Ifugao State University
- Former names: List Nayon Settlement Farm School (1920–1959); Ifugao Pilot Opportunity School of Agriculture (1959–1971); Ifugao Agricultural and Technical College (1971–1982); Ifugao State College of Agriculture and Forestry (1982–2009);
- Type: Public Non-sectarian Coeducational Provincial higher education institution
- Established: 1920; 106 years ago
- Chairperson: Dr. Marita R. Canapi of CHED
- President: Dr. Eva Marie Codamon-Dugyon
- Vice-president: List Freddie B. Caday, PhD (VP for Administration); Mary P. Caclini, PhD (VP forAcademic Affairs); Nancy Ann P. Gonzales, PhD (VP for Research, Extension and Development); Diosdado M. Aquino, PhD (VP for Planning, Finance and Resource Generation);
- Location: Lamut, Ifugao, Philippines 16°43′01″N 121°10′23″E﻿ / ﻿16.71694°N 121.17314°E
- Campus: Urban Main: Lamut, Ifugao Satellite: Potia, Ifugao; Lagawe, Ifugao; Tinoc, Ifugao; Aguinaldo, Ifugao; Hapao, Hungduan, Ifugao; ;
- Hymn: IFSU Hymn
- Nickname: IFSU
- Website: www.ifsu.edu.ph
- Location in Luzon Location in the Philippines

= Ifugao State University =

Public university in Ifugao, Philippines

Ifugao State University (IFSU) is a government owned and funded university in the Philippines. It was originally established in 1920 as 'Nayon Settlement Farm School' by American educators. It gained its university status under Republic Act 9720 passed by the Philippine Congress and the Senate of the Philippines and duly approved in 2009 by Gloria Macapagal Arroyo, then President of the Republic. With the main campus in Lamut, Ifugao, it is mandated to offer course specializations on Agriculture, Forestry, Nursing, Social Sciences, Criminology, Teacher Education, Business Administration, Public Administration, Information Technology, Food Science, among others at undergraduate and graduate levels.

==History==

IFSU in a capsule

The history of Ifugao State University (IFSU) chronicles the triumphs of the Ifugao people amidst adversities since its early inception. The history further speaks of the extraordinary and unwavering contributions of its early pioneers that led to the unprecedented and progressive metamorphosis of the University. Today, IFSU continues to flourish and contributes in shaping and improving the socio-economic, cultural and political landscape of the province.

The early beginnings

In 1920, IFSU started as Nayon Settlement Farm School (NSFS) by American Educators offering general elementary instruction while engaging in agriculture projects particularly vegetable, poultry, and swine production. It closed at the outbreak of World War II and reopened after liberation maintaining its offerings.

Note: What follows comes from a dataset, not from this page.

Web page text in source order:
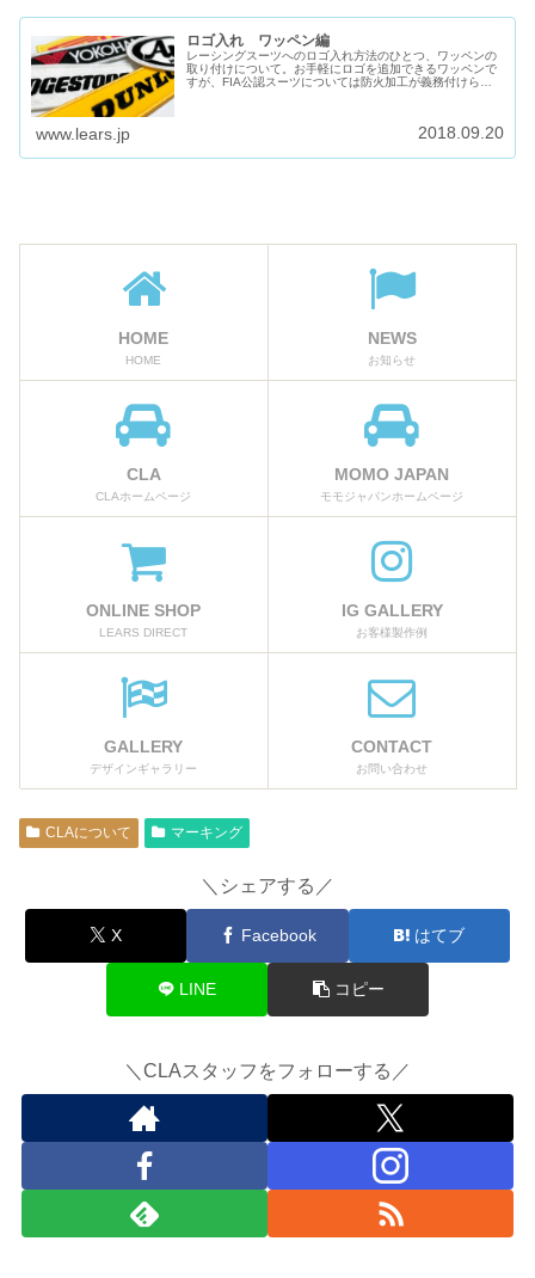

The substantial success made in these agricultural projects must have provided the ideas for Filipino education officials who took over the leadership of the local education system.

Mr. Felix U. Brawner Sr., District Supervisor of Kiangan (where Lamut was part), together with then Principal Raymundo de Leon conceived a type of instruction based on basic agriculture, for the Nayon Elementary School. Even when Mr. Brawner was promoted as the Assistant Superintendent for Baguio – Mt. Province Division and Mr. de Leon took over as District Supervisor, the duo continued to crystallize the plan. Soon, they submitted a proposal for the elevation of the institution to Congressman Luis Hora, Representative of the defunct Third District of Mt. Province which included Ifugao.

The late Congressman Hora was enthusiastic with the proposal, discussed it with colleagues and higher education officials, and filed a bill in congress. It was approved sometime in 1959 as Republic Act (R.A.) 2432 elevating in the school into the Ifugao Pilot Opportunity School of Agriculture (IPOSA).

The IPOSA, with unique offering exclusively on the rudiments of agricultural skill to out of school youths and adults, started in March 1961. Mr. Pedro D. Indunan, then newly appointed Benguet Ifugao Apayao Kalinga Division Supervisor, together with General Education Supervisors from the Division for non-formal education assisted the implementation of the programs.

Tasked to pioneer the leadership of the new type of school was Mr. Saturnino C. Cauton. With him were five school farm demonstrators and five administrative staffs, Mr. Cauton headed the school until the end of 1966. He was succeeded by Albert B. Dimas in January 1967.

In recognition to the ownership of the site of the institution, Congressman Luis Hora filed another Legislative Act renaming the school into Payon Bugan Pilot Opportunity School of Agriculture (PBPOSA) in honor of Bugan, the original owner and donor of the land where the main campus of IFSU now stands. With Administrator Dimas, the school continued to grow especially with the offering of the regular vocational agriculture and homemaking courses.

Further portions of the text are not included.